+++ Material shown

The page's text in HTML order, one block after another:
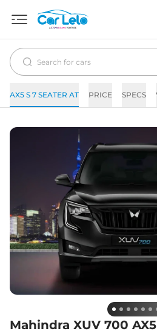
AX5 S 7 SEATER AT PRICE SPECS
Mahindra XUV 700
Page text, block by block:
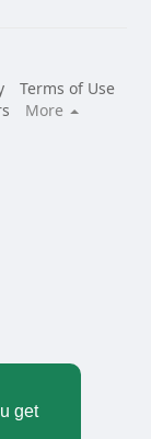
get
Terms of Use
More
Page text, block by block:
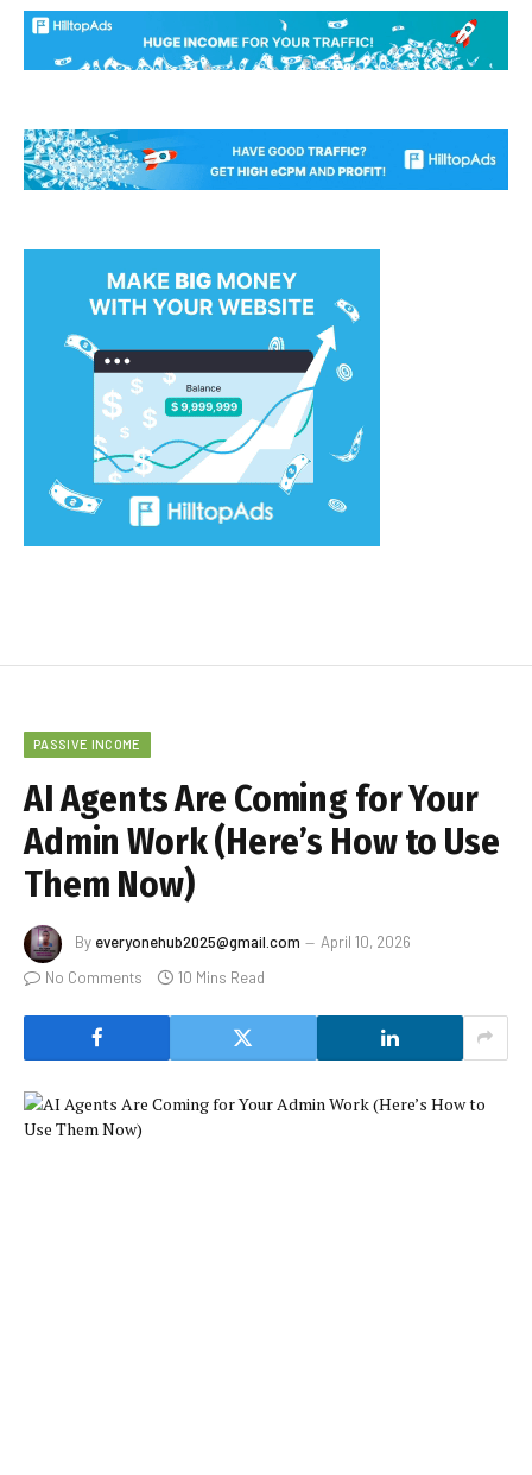
PASSIVE INCOME
AI Agents Are Coming for Your
Admin Work (Here’s How to Use
Them Now)
By everyonehub2025@gmail.com
April 10, 2026
No Comments
10 Mins Read
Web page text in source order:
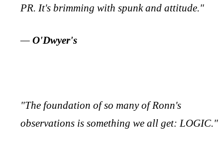
PR. It's brimming with spunk and attitude."
— O'Dwyer's
"The foundation of so many of Ronn's
observations is something we all get: LOGIC."
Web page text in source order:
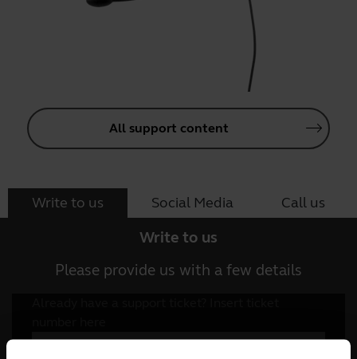
All support content
Write to us Social Media Call us
Write to us
Please provide us with a few details
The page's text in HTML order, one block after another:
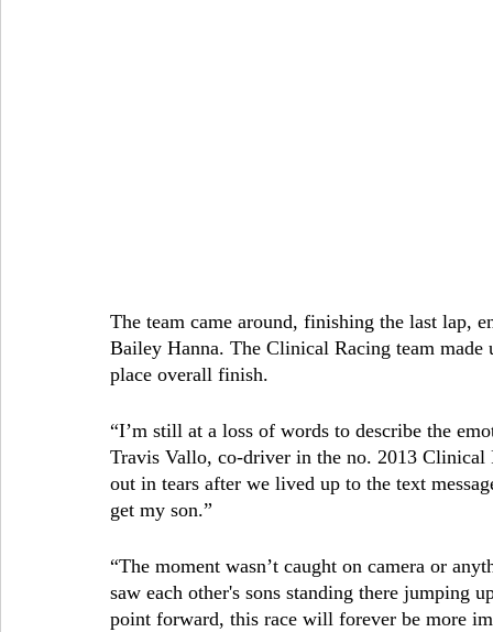
The team came around, finishing the last lap,
Bailey Hanna. The Clinical Racing team
place overall finish.
“I’m still at a loss of words to describe the
Travis Vallo, co-driver in the no. 2013
out in tears after we lived up to the text
get my son.”
“The moment wasn’t caught on camera or
saw each other's sons standing there jumping
point forward, this race will forever be more
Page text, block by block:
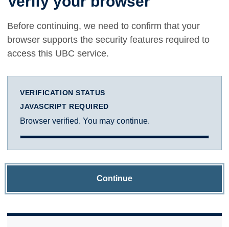
Before continuing, we need to confirm that your
browser supports the security features required to
access this UBC service.
VERIFICATION STATUS
JAVASCRIPT REQUIRED
Browser verified. You may continue.
Continue
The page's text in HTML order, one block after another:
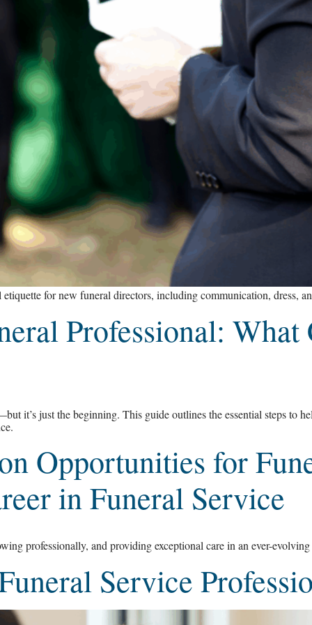
for new funeral directors, including communication, dress,
Professional:
it’s just the beginning. This guide outlines the essential steps to
Opportunities for
in Funeral Service
professionally, and providing exceptional care in an ever-
Service
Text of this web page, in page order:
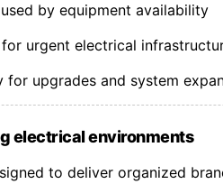
by equipment availability
urgent electrical
for upgrades and system
electrical environments
to deliver organized
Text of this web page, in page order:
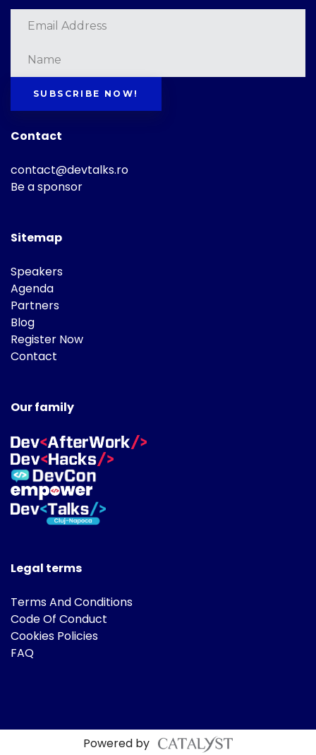
SUBSCRIBE NOW!
Contact
contact@devtalks.ro
Be a sponsor
Sitemap
Speakers
Agenda
Partners
Blog
Register Now
Contact
Our family
Legal terms
Terms And Conditions
Code Of Conduct
Cookies Policies
FAQ
Powered by
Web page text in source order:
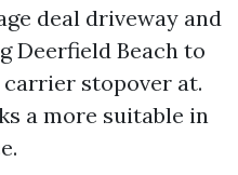
deal driveway and
Deerfield Beach to
stopover at.
a more suitable in
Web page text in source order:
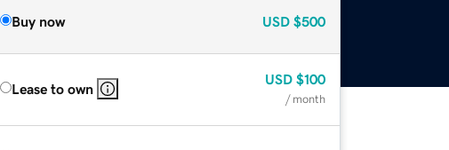
Buy now USD $500
Lease to own
USD $100
/ month
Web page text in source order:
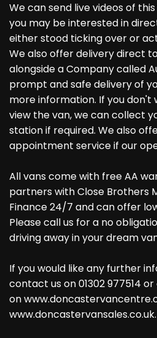
We can send live videos of
you may be interested in
either stood ticking over or
We also offer delivery direct
alongside a Company called
prompt and safe delivery of
more information. If you
view the van, we can collect
station if required. We also
appointment service if our
All vans come with free AA
partners with Close Brothers
Finance 24/7 and can offer
Please call us for a no
driving away in your dream
If you would like any further
contact us on 01302 977514
on
www.doncastervansales.co.uk.
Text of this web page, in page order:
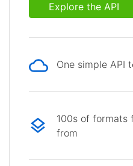
Explore the API
One simple API
100s of formats
from
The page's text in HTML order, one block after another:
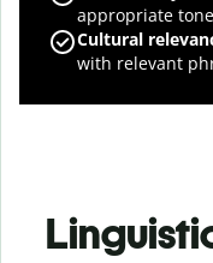
appropriate
Cultural
with relevant
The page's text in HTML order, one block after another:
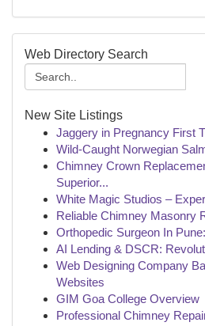
Web Directory Search
New Site Listings
Jaggery in Pregnancy First
Wild-Caught Norwegian
Chimney Crown
Superior...
White Magic Studios –
Reliable Chimney Masonry
Orthopedic Surgeon In
AI Lending & DSCR:
Web Designing Company
Websites
GIM Goa College Overview
Professional Chimney
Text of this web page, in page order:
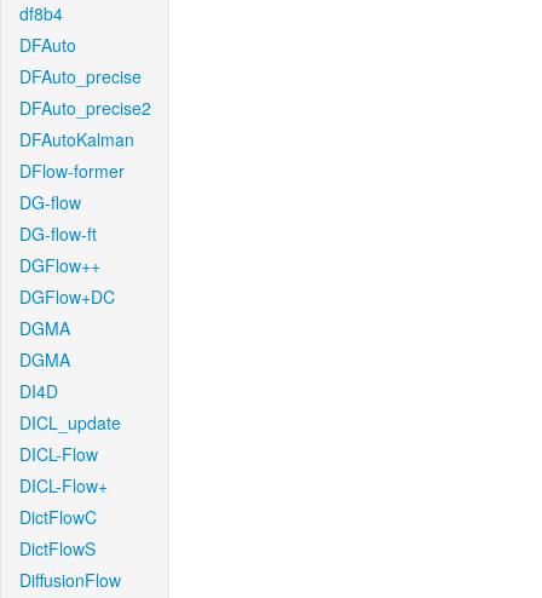
df8b4
DFAuto
DFAuto_precise
DFAuto_precise2
DFAutoKalman
DFlow-former
DG-flow
DG-flow-ft
DGFlow++
DGFlow+DC
DGMA
DGMA
DI4D
DICL_update
DICL-Flow
DICL-Flow+
DictFlowC
DictFlowS
DiffusionFlow
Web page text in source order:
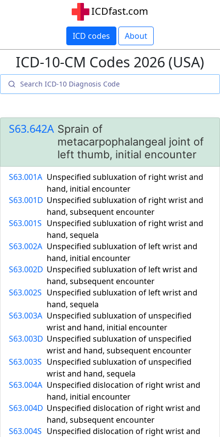
ICDfast.com
ICD codes About
ICD-10-CM Codes 2026 (USA)
S63.642A Sprain of
metacarpophalangeal joint of
left thumb, initial encounter
S63.001A Unspecified subluxation of right wrist and
hand, initial encounter
S63.001D Unspecified subluxation of right wrist and
hand, subsequent encounter
S63.001S Unspecified subluxation of right wrist and
hand, sequela
S63.002A Unspecified subluxation of left wrist and
hand, initial encounter
S63.002D Unspecified subluxation of left wrist and
hand, subsequent encounter
S63.002S Unspecified subluxation of left wrist and
hand, sequela
S63.003A Unspecified subluxation of unspecified
wrist and hand, initial encounter
S63.003D Unspecified subluxation of unspecified
wrist and hand, subsequent encounter
S63.003S Unspecified subluxation of unspecified
wrist and hand, sequela
S63.004A Unspecified dislocation of right wrist and
hand, initial encounter
S63.004D Unspecified dislocation of right wrist and
hand, subsequent encounter
S63.004S Unspecified dislocation of right wrist and
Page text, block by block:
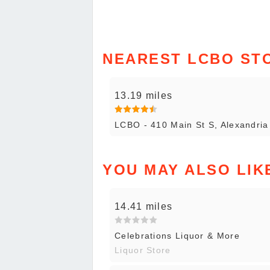
NEAREST LCBO
13.19 miles
LCBO - 410 Main St S, Alexandria
YOU MAY ALSO
14.41 miles
Celebrations Liquor & More
Liquor Store
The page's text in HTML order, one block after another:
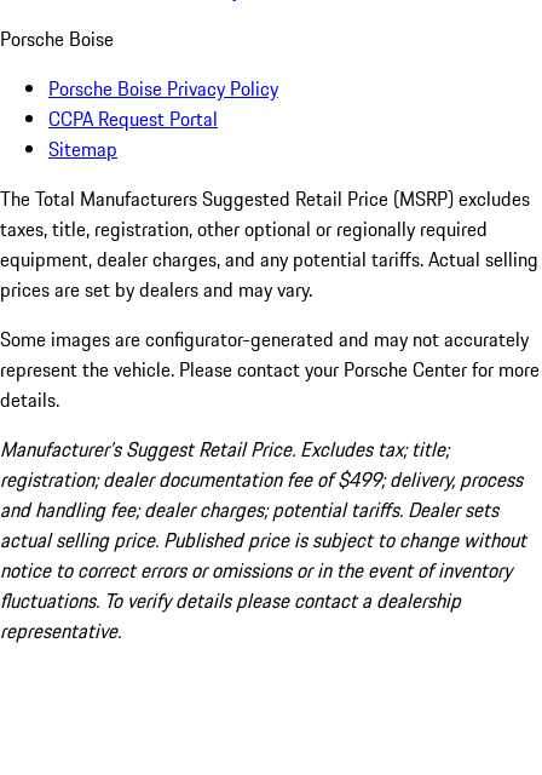
Porsche Boise
Porsche Boise Privacy Policy
CCPA Request Portal
Sitemap
The Total Manufacturers Suggested Retail Price (MSRP) excludes
taxes, title, registration, other optional or regionally required
equipment, dealer charges, and any potential tariffs. Actual selling
prices are set by dealers and may vary.
Some images are configurator-generated and may not accurately
represent the vehicle. Please contact your Porsche Center for more
details.
Manufacturer’s Suggest Retail Price. Excludes tax; title;
registration; dealer documentation fee of $499; delivery, process
and handling fee; dealer charges; potential tariffs. Dealer sets
actual selling price. Published price is subject to change without
notice to correct errors or omissions or in the event of inventory
fluctuations. To verify details please contact a dealership
representative.
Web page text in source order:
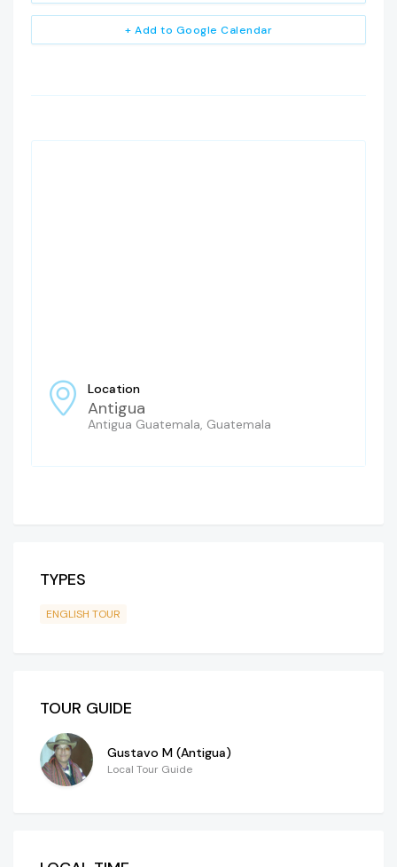
+ Add to Google Calendar
Location
Antigua
Antigua Guatemala, Guatemala
TYPES
ENGLISH TOUR
TOUR GUIDE
Gustavo M (Antigua)
Local Tour Guide
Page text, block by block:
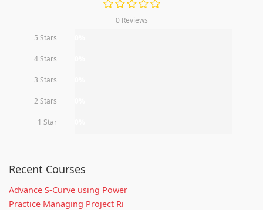
0 Reviews
5 Stars
4 Stars
3 Stars
2 Stars
1 Star
Recent Courses
Advance S-Curve using Power
Practice Managing Project Ri
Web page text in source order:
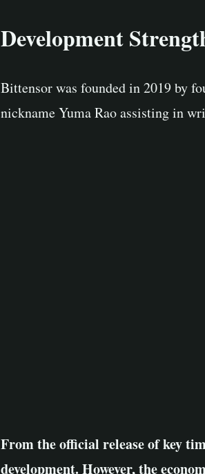
Development
Bittensor was founded in 2019 by
nickname Yuma Rao assisting in
From the official release of key
development. However, the
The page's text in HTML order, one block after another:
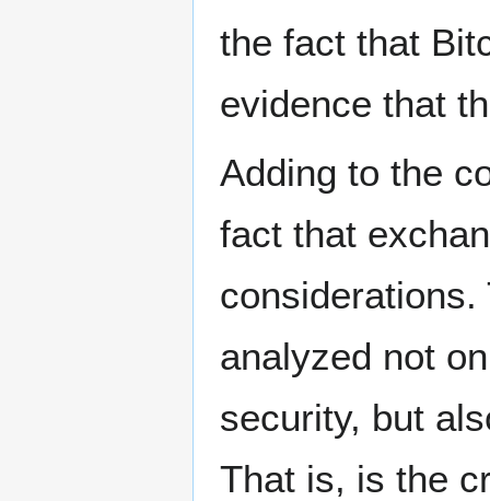
the fact that
evidence that
Adding to the
fact that
analyzed not
security, but
That is, is the
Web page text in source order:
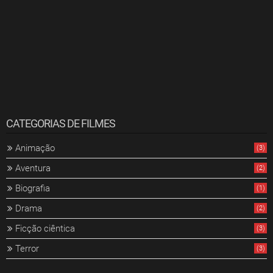
CATEGORIAS DE FILMES
Animação (3)
Aventura (2)
Biografia (1)
Drama (2)
Ficção ciêntica (3)
Terror (3)
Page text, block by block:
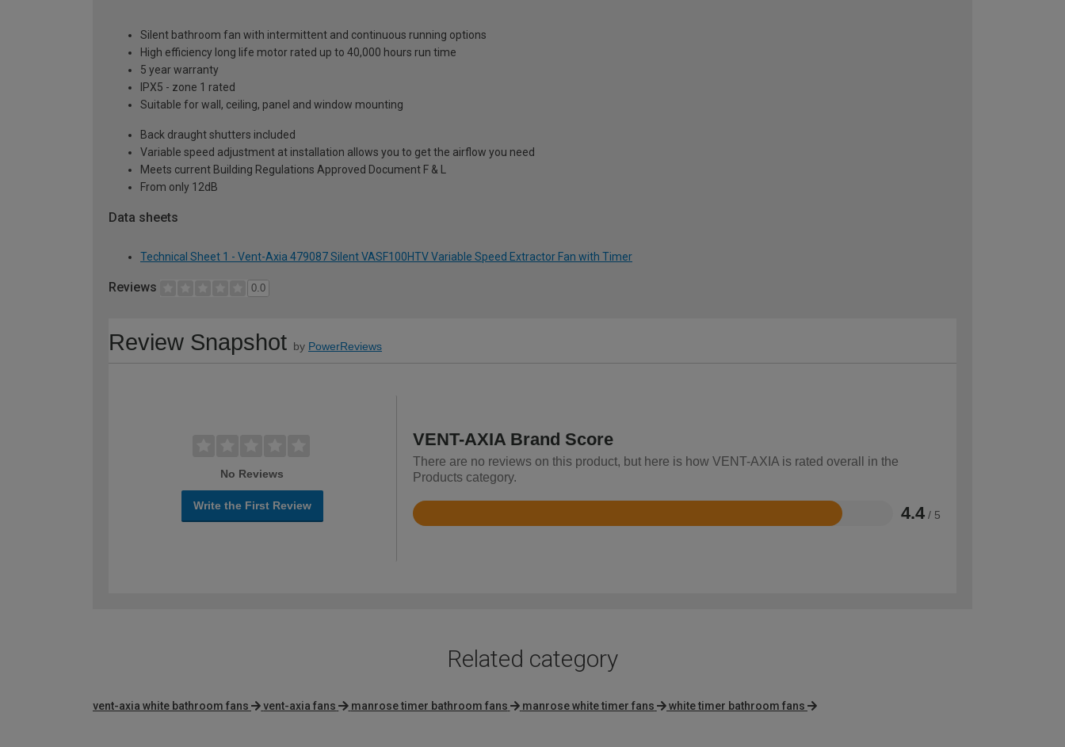
Silent bathroom fan with intermittent and continuous running options
High efficiency long life motor rated up to 40,000 hours run time
5 year warranty
IPX5 - zone 1 rated
Suitable for wall, ceiling, panel and window mounting
Back draught shutters included
Variable speed adjustment at installation allows you to get the airflow you need
Meets current Building Regulations Approved Document F & L
From only 12dB
Data sheets
Technical Sheet 1 - Vent-Axia 479087 Silent VASF100HTV Variable Speed Extractor Fan with Timer
Reviews 0.0
Review Snapshot by PowerReviews
No Reviews
Write the First Review
VENT-AXIA Brand Score
There are no reviews on this product, but here is how VENT-AXIA is rated overall in the
Products category.
4.4 / 5
Rated
Related category
vent-axia white bathroom fans vent-axia fans manrose timer bathroom fans manrose white timer fans white timer bathroom fans
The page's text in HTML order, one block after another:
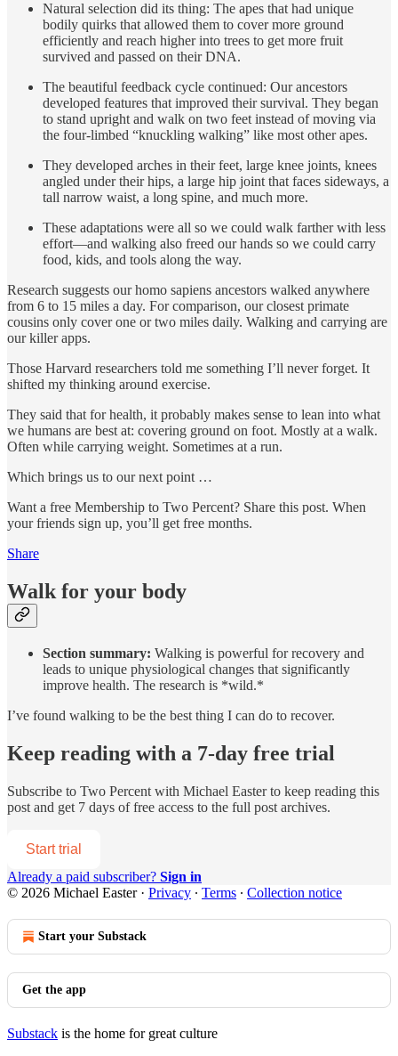
Natural selection did its thing: The apes that had unique
bodily quirks that allowed them to cover more ground
efficiently and reach higher into trees to get more fruit
survived and passed on their DNA.
The beautiful feedback cycle continued: Our ancestors
developed features that improved their survival. They began
to stand upright and walk on two feet instead of moving via
the four-limbed “knuckling walking” like most other apes.
They developed arches in their feet, large knee joints, knees
angled under their hips, a large hip joint that faces sideways, a
tall narrow waist, a long spine, and much more.
These adaptations were all so we could walk farther with less
effort—and walking also freed our hands so we could carry
food, kids, and tools along the way.
Research suggests our homo sapiens ancestors walked anywhere
from 6 to 15 miles a day. For comparison, our closest primate
cousins only cover one or two miles daily. Walking and carrying are
our killer apps.
Those Harvard researchers told me something I’ll never forget. It
shifted my thinking around exercise.
They said that for health, it probably makes sense to lean into what
we humans are best at: covering ground on foot. Mostly at a walk.
Often while carrying weight. Sometimes at a run.
Which brings us to our next point …
Want a free Membership to Two Percent? Share this post. When
your friends sign up, you’ll get free months.
Share
Walk for your body
Section summary: Walking is powerful for recovery and
leads to unique physiological changes that significantly
improve health. The research is *wild.*
I’ve found walking to be the best thing I can do to recover.
Keep reading with a 7-day free trial
Subscribe to Two Percent with Michael Easterto keep reading this
post and get 7 days of free access to the full post archives.
Start trial
Already a paid subscriber? Sign in
© 2026 Michael Easter· Privacy ∙ Terms ∙ Collection notice
Start your Substack
Get the app
Substack is the home for great culture
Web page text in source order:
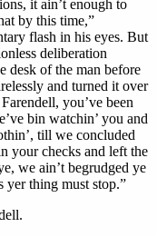
it ain’t enough to
by this time,”
flash in his eyes. But
deliberation
desk of the man before
and turned it over
you’ve been
bin watchin’ you and
till we concluded
your checks and left the
we ain’t begrudged ye
yer thing must stop.”
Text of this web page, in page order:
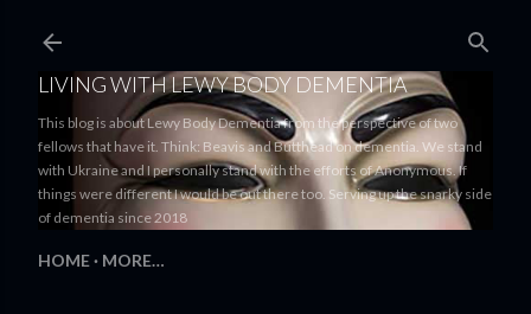
LIVING WITH LEWY BODY DEMENTIA
This blog is about Lewy Body Dementia from the perspective of two
fellows that have it. Think: Beavis and Butthead on dementia. We stand
with Ukraine and I personally stand with the efforts of Anonymous. If
things were different I would be out there too. Serving up the snarky side
of dementia since 2018
HOME MORE…
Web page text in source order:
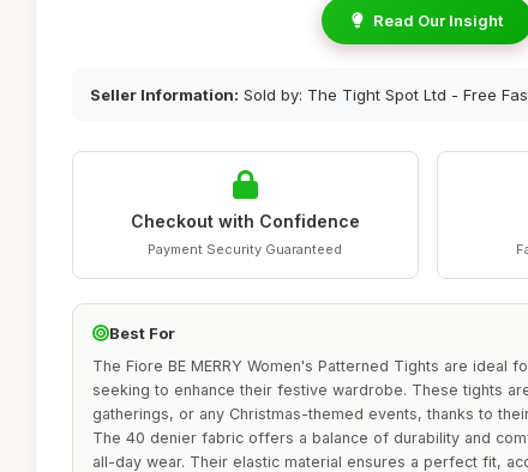
Read Our Insight
Seller Information: Sold by: The Tight Spot Ltd - Free
Checkout with Confidence
Payment Security Guaranteed
Best For
The Fiore BE MERRY Women's Patterned Tights are ideal
seeking to enhance their festive wardrobe. These tights
gatherings, or any Christmas-themed events, thanks to
The 40 denier fabric offers a balance of durability and
all-day wear. Their elastic material ensures a perfect fit,
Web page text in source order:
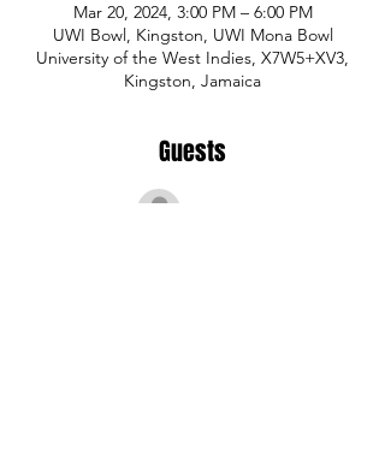
Mar 20, 2024, 3:00 PM – 6:00 PM
UWI Bowl, Kingston, UWI Mona Bowl
University of the West Indies, X7W5+XV3,
Kingston, Jamaica
Guests

++++++

What to produce: Leave out the pictures. Transcribe only the lines above, from the first through the one that contains "PR. It's brimming".

Solution for this problem:
The page's text in HTML order, one block after another:
AX5 S 7 SEATER AT PRICE SPECS
Mahindra XUV 700
Page text, block by block:
get
Terms of Use
More
Page text, block by block:
PASSIVE INCOME
AI Agents Are Coming for Your
Admin Work (Here’s How to Use
Them Now)
By everyonehub2025@gmail.com
April 10, 2026
No Comments
10 Mins Read
Web page text in source order:
PR. It's brimming with spunk and attitude."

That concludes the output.